Hadis ini bukan hanya nasihat keagamaan, tapi juga merupakan panggilan etis dan politis agar umat Islam menjadi penjaga nurani sosial. Ibadah ritual memang penting, tetapi tanpa keberanian moral, keberislaman kita bisa menjadi formalis dan tidak berdampak terhadap masyarakat.
“Siapa yang diam terhadap kebatilan, maka dia bagian darinya.” – prinsip ini sejalan dengan sabda Rasulullah SAW dalam hadis tersebut.

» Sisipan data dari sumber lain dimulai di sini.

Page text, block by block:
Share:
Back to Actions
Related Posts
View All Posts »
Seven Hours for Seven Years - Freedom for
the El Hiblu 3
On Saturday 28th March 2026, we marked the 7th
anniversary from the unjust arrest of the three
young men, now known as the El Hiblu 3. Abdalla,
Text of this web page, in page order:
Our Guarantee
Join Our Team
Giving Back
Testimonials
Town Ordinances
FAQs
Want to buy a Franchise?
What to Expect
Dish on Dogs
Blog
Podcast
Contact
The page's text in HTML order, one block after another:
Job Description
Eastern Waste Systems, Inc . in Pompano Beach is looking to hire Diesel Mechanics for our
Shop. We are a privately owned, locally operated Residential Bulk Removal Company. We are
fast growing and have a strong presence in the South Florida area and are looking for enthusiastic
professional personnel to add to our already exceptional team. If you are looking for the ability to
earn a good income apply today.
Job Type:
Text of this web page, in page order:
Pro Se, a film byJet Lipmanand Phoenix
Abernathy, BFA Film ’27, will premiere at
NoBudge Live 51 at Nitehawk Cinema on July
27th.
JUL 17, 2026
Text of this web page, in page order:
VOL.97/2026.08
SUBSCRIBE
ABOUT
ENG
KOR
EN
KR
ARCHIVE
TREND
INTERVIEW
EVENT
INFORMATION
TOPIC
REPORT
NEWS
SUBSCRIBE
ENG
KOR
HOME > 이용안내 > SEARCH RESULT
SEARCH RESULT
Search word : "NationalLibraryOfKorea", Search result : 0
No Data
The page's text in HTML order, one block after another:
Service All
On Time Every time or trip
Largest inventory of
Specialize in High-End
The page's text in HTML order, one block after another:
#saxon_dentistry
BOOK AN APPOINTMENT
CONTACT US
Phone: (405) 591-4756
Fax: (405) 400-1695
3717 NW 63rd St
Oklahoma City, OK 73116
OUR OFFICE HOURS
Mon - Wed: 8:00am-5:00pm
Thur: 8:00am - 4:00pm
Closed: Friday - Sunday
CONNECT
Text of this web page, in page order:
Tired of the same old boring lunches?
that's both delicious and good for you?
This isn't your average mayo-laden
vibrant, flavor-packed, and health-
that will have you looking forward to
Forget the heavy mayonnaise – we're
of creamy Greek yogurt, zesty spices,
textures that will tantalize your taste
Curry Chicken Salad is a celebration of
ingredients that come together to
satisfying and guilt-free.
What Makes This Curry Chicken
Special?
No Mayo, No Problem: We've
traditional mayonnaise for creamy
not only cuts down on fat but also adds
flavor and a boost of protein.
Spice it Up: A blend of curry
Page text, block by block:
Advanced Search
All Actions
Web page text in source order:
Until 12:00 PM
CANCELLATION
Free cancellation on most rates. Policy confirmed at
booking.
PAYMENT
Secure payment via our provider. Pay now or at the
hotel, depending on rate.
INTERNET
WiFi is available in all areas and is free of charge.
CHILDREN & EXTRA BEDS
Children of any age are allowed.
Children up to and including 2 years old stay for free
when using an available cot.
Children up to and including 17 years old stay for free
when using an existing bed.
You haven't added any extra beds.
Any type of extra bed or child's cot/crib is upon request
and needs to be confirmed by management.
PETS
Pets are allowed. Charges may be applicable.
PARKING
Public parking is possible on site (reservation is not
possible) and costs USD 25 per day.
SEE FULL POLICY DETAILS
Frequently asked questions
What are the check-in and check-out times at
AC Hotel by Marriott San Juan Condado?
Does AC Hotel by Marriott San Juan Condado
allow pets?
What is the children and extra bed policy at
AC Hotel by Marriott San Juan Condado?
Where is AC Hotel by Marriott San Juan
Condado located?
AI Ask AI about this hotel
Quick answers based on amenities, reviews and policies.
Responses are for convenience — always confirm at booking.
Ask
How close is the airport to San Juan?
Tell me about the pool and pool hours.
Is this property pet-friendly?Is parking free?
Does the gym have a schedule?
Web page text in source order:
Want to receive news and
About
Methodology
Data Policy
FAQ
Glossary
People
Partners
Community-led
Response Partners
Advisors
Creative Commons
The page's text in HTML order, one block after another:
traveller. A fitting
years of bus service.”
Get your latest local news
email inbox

Dengan demikian, fenomena akhir zaman sebagaimana yang digambarkan Rasulullah SAW menuntut kita untuk tidak hanya menjadi pengamat pasif. Kita harus menjadi agen perubahan—menolak kebohongan, melawan kezaliman, dan memperjuangkan nilai-nilai Islam dalam segala aspek kehidupan. Hanya dengan itulah, kita layak berharap untuk dapat bertemu Rasulullah SAW di telaga dan mendapatkan syafaatnya.